Deletion of regulations 5 to 8 and substitution of regulations 5 and 6
4.  Regulations 5 to 8 of the principal Regulations are deleted and the following regulations substituting therefor:
Amount of moneys that may be transferred from member’s ordinary account
5.  Where the Board grants a member’s application to transfer moneys out of his ordinary account to top-up his parent’s or spouse’s retirement account, the amount that may be transferred out of his ordinary account for this purpose shall not exceed —
(a)in the case of a member who is below 55 years of age on the date his application is processed —
(i)an amount equal to the relevant amount of the member on that date less 1.5 times the prevailing minimum sum in force; or
(ii)the amount standing to his credit in his ordinary account on that date,
whichever is the lower; and
(b)in the case of a member who has attained 55 years of age on the date his application is processed —
(i)an amount equal to the relevant amount of the member on that date less the minimum sum applicable to him; or
(ii)the amount standing to his credit in his ordinary account on that date,
whichever is the lower.
Amount of moneys by which retirement account of member or his parent, grandparent or spouse can be topped-up
6.—(1)  For the purposes of these Regulations, the maximum amount by which a recipient’s retirement account can be topped-up shall be —
(a)where the recipient was born before 1st January 1932, $30,000 less the aggregate amount; and
(b)where the recipient was born on or after 1st January 1932, the minimum sum applicable to him less the aggregate amount.
(2)  In this regulation, “aggregate amount”, in relation to a person whose retirement account is being topped-up, means the aggregate of the following amounts on the date the application of the member for the transfer or payment to the recipient is processed:
(a)the total amount standing to the credit of the recipient in his ordinary and special accounts;
(b)the total amount that has been credited into the recipient’s retirement account excluding any interest since the creation of the retirement account, notwithstanding that all or any of such amount has been withdrawn since the creation of the retirement account; and
(c)the total amount withdrawn by the recipient under the Central Provident Fund (Investment Schemes) Regulations (Rg 9).”.

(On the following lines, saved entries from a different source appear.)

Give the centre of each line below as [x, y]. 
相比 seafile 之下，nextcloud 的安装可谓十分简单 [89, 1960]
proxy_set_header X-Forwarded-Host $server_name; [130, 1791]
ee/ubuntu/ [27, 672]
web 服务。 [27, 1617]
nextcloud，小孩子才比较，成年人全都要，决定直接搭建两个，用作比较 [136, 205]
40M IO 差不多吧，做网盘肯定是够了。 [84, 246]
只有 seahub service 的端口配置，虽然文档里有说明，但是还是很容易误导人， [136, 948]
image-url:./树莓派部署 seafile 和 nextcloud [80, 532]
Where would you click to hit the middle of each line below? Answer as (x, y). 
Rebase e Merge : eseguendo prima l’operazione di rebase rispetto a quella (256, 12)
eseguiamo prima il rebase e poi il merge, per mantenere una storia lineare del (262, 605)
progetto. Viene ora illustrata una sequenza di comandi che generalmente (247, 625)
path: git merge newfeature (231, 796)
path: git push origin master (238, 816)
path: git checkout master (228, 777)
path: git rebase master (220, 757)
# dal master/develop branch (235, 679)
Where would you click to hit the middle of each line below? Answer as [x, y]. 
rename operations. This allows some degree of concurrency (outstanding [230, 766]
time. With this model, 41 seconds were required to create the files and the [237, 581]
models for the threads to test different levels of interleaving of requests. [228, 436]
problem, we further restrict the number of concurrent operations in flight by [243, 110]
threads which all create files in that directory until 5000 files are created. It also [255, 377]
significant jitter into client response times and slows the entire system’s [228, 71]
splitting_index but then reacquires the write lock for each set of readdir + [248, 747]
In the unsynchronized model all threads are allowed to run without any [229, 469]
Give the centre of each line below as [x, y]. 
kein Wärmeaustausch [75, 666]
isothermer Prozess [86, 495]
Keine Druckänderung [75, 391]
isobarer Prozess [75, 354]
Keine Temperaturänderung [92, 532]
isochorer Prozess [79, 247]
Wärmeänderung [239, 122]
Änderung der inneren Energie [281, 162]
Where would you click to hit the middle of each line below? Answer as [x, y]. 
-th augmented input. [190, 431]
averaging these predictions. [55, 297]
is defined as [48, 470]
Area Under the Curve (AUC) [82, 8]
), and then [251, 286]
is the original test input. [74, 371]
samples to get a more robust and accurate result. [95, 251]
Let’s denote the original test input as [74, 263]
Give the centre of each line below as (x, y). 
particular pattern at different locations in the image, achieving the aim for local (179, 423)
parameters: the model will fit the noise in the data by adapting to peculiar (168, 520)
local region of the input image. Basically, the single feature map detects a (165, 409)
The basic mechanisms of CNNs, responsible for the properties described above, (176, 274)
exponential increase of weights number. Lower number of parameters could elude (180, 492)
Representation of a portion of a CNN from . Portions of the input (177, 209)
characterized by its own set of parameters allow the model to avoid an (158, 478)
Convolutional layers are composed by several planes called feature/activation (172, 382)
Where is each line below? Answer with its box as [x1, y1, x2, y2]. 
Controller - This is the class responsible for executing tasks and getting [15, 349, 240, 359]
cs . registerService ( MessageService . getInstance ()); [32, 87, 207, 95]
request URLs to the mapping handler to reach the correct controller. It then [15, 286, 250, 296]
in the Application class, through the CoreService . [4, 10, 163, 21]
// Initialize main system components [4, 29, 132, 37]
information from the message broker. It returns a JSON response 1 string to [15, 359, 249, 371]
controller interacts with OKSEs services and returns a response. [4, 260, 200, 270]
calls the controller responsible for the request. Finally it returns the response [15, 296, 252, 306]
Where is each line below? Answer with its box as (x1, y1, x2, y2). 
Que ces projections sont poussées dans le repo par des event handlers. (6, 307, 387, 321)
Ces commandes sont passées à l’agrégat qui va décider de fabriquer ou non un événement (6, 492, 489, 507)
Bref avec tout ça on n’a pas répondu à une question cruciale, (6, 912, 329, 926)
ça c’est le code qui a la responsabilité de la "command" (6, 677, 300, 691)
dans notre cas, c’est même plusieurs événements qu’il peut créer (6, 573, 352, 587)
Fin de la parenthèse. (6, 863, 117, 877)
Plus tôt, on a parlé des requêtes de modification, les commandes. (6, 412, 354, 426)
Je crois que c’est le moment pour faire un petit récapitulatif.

Amendment of regulation 10
5.  Regulation 10 of the principal Regulations is amended by inserting, immediately after the words “once in a year”, the words “unless otherwise permitted by the Board and subject to such terms and conditions as the Board may impose”.
New regulation 12
6.  The principal Regulations are amended by inserting, immediately after regulation 11, the following regulation:
Redemption of charge or pledge of immovable property
12.  Where —
(a)any part of the minimum sum applicable to a member is secured by a charge or pledge against any immovable property; and
(b)any transfer or payment of moneys into the retirement account of the member under these Regulations will result in the amount in cash and charge or pledge set aside by the member as the minimum sum exceeding the minimum sum applicable to the member,
the charge or pledge shall be redeemed to the extent by which the minimum sum applicable to the member is so exceeded.”.
[G.N. Nos. S 349/98; S297/99; S 315/2000; S 590/2000; S 165/2001; S 316/2002; S 388/2004]

Made this 20th day of April 2005.

YONG YING-I
Permanent Secretary,
Ministry of Manpower,
Singapore.
[MMS 5.2/85 T1/04; AG/LEG/SL/36/2002/1 Vol. 1]
(To be presented to Parliament under section 78(2) of the Central Provident Fund Act).